Other studies have indicated that respiratory distress is associated with high levels of psychological distress.^1,34 A meta-analysis of studies assessing psychological distress in patients with severe acute respiratory syndrome (SARS) and Middle East respiratory syndrome (MERS), during previous coronavirus outbreaks, reported the prevalence of anxiety (30%), depression (39%) and PSTD (39%) over 6 months after discharge from hospital, similar to our findings.³⁴ Other UK-based COVID-19 studies assessing ICU survivors, have reported a similar prevalence of anxiety, but lower rates of depression and PTSD.^11,14 These differences may be explained by a likely selection bias, as study participants were either identified in a post-ICU clinic or needed to attend an in-person appointment for inclusion in both studies.^11,14 There is greater variation in the prevalence of psychological distress reported in COVID-19 ICU studies based in other countries, with reported ranges of anxiety from 9% to 44%,^{12,13,15,16,35} depression from 2% to 44.2%^{12,13,15,16,35} and PTSD from 4% to 66%^{12,13,15,16,36}. Potential reasons for this variation include different inclusion criteria, different stages of the pandemic during which prevalence was determined, and the potential of cultural context to impact psychological wellbeing.^8,37

The unique regional implications of the COVID-19 pandemic may have played a role in the psychological distress observed. Changes in medical care with potential impacts on psychological outcomes include visiting restrictions, stringent personal protective equipment requirements, greater use of benzodiazepines due to shortages of standard sedative medication and the unavailability of face-to-face consultants for follow-up services.³⁸ Social anxiety and isolation may have been exacerbated by travel restrictions, lockdowns, social distancing rules and other public health recommendations such as mask wearing. Fear of re-infection and difficulties with social isolation were also identified as important factors during SARS and MERS.³⁴

Despite an increased prevalence of anxiety and depression in the general population of the UK during the pandemic,^39,40 the prevalence of anxiety and depression were still higher in our post-ICU cohort, suggesting that ICU admission is likely an additional risk factor in patients with COVID-19. The risk factors we investigated in the study were previously identified as being associated with post-ICU psychological distress, though inconsistently.^2
–4,23,41 Whilst acute stress and delusional, delirious and intrusive memories are known to be associated with the development of PTSD after critical illness, delirium has been suggested to be a likely risk factor.^3,22,42 Delirium is, however, routinely assessed in ICU patients and is well documented within medical notes and was therefore used as a surrogate risk factor in this study. Assessment of acute stress and memories would have required additional assessments whilst in and shortly after ICU admission, which were unfortunately not feasible within this study, due to financial and logistical limitations. It is notable that only 27.9% of the respondents reported having attended an appointment with a mental health specialist 12 months since their discharge from ICU, which may represent an unmet need for psychological support.

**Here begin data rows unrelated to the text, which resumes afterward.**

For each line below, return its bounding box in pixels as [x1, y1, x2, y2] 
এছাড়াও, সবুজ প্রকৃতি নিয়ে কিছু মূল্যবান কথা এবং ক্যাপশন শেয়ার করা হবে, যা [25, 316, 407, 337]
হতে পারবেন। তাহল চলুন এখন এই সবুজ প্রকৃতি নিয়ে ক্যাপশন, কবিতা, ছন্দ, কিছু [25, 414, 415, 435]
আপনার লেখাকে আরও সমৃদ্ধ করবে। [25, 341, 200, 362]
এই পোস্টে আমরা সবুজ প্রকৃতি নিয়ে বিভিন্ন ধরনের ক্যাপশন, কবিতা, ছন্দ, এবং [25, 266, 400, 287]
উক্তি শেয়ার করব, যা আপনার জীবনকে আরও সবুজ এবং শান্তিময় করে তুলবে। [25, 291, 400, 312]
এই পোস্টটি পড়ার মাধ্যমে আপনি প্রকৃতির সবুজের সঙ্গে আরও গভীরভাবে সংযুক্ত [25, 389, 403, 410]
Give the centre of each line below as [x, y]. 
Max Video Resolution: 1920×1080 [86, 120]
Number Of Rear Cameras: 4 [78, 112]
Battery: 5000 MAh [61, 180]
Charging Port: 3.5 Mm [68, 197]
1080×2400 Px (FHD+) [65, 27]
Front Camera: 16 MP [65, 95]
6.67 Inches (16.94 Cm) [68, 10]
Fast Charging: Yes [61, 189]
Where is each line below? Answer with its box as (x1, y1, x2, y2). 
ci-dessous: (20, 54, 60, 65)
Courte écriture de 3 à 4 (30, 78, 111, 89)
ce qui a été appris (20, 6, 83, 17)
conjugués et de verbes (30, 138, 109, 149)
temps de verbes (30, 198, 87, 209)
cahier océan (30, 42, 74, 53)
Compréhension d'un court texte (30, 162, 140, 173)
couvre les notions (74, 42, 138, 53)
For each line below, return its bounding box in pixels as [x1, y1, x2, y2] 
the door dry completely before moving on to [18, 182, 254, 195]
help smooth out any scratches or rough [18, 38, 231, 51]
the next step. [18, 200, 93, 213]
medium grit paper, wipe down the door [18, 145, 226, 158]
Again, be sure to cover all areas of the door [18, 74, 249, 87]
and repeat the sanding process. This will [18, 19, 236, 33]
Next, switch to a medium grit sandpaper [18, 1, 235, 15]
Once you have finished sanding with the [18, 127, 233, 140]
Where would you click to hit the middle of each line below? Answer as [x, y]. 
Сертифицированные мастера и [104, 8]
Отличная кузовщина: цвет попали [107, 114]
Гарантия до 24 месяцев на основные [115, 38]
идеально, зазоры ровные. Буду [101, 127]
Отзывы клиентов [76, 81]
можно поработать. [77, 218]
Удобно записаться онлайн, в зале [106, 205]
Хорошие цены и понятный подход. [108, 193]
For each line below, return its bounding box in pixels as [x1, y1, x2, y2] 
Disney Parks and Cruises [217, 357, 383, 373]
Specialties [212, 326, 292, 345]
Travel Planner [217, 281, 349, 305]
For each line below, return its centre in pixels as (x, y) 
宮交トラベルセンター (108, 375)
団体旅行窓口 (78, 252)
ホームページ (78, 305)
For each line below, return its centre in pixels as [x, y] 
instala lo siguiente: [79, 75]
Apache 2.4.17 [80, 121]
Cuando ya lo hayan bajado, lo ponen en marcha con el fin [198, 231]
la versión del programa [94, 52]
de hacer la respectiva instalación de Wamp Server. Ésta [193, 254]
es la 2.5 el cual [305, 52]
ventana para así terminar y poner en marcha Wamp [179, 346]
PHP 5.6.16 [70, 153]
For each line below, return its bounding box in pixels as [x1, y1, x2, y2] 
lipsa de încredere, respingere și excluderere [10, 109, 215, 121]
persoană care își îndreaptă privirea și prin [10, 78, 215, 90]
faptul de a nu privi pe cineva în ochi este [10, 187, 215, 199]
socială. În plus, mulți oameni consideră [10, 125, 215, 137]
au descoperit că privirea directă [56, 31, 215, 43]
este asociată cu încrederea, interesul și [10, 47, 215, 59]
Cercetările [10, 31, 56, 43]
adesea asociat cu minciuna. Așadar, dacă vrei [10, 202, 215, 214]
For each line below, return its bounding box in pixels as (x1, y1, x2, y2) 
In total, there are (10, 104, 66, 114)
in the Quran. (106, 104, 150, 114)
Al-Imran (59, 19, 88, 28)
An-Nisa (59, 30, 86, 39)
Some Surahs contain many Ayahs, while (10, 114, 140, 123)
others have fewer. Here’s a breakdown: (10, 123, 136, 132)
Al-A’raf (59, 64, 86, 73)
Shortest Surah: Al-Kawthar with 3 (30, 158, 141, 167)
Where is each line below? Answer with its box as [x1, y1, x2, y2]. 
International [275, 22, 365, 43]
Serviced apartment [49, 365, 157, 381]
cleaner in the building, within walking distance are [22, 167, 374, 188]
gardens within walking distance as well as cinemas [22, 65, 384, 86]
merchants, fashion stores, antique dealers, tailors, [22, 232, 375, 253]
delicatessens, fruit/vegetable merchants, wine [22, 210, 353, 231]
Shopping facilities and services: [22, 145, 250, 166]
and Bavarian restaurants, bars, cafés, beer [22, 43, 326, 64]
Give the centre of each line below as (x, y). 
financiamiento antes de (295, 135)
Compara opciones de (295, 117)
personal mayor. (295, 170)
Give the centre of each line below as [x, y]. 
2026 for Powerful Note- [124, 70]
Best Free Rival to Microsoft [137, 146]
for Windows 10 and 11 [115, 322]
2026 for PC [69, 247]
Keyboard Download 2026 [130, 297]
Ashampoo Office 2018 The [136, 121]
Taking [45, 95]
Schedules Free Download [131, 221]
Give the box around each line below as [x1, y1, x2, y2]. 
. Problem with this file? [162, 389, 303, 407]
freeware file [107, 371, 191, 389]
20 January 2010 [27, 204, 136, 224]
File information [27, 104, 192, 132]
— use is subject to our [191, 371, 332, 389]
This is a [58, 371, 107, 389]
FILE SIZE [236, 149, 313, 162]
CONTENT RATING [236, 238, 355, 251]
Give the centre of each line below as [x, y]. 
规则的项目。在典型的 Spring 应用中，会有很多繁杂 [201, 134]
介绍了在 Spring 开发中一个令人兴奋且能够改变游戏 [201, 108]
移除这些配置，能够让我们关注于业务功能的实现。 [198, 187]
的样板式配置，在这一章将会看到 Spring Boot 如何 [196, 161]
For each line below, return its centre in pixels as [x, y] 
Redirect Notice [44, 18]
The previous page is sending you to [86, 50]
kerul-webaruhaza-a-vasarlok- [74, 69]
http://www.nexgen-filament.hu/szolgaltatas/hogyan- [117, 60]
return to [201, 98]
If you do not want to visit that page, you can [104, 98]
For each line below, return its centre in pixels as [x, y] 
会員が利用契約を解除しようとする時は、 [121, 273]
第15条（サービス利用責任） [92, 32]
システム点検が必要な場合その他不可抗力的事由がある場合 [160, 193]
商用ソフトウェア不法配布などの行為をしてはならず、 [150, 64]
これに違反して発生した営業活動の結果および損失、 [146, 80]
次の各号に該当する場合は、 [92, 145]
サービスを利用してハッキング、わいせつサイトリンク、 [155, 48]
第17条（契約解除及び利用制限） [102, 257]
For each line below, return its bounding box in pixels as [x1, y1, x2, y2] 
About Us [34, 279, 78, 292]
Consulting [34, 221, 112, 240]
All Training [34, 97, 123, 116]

Future research should explore whether the identification of patients with risk factors for psychological distress is a better way of identifying vulnerable patients, compared to length of ICU admission or treatment with invasive ventilation.

We demonstrated the feasibility of using a self-reported online questionnaire to assess psychological well-being, based on a priori indicators.¹⁷ The response rate to at least one questionnaire was 79.8% amongst study participants who chose to respond to their questionnaire online. This compares to a response rate of 38% to postal questionnaires in the study by Hatch et al.³²

Our results suggest that the long-term psychological consequences of an admission to ICU need to be considered, particularly when planning healthcare services for future pandemics. Visiting ICU was largely prohibited in the UK during the temporal waves of COVID-19 described in this study. This is likely to have impacted on the mental health of patients and their loved ones.¹⁰ Strategies should be prepared to mitigate the potential psychological sequelae of visiting restrictions for future pandemics (e.g. equipment to facilitate video calls, or plans for allocated personal protective equipment for use by patients’ loved ones).

Strengths and limitations

This multi-centre, trainee-led study describes psychological outcomes in a large cohort of ICU survivors treated for COVID-19 infection. The prospective open cohort design of the study lowers the risk of selection bias. We have demonstrated that a self-reported online survey is a feasible method of assessing the presence of psychological distress in ICU survivors. The use of self-reported surveys has the potential to facilitate systematic assessment and identification of ICU survivors who may benefit from psychological support, whether self- or professional-guided.^43
–45 However, over 40% of patients >66 years in our study preferred postal or telephone-based surveys, so multiple options for survey completion are needed to ensure equitable access for patients.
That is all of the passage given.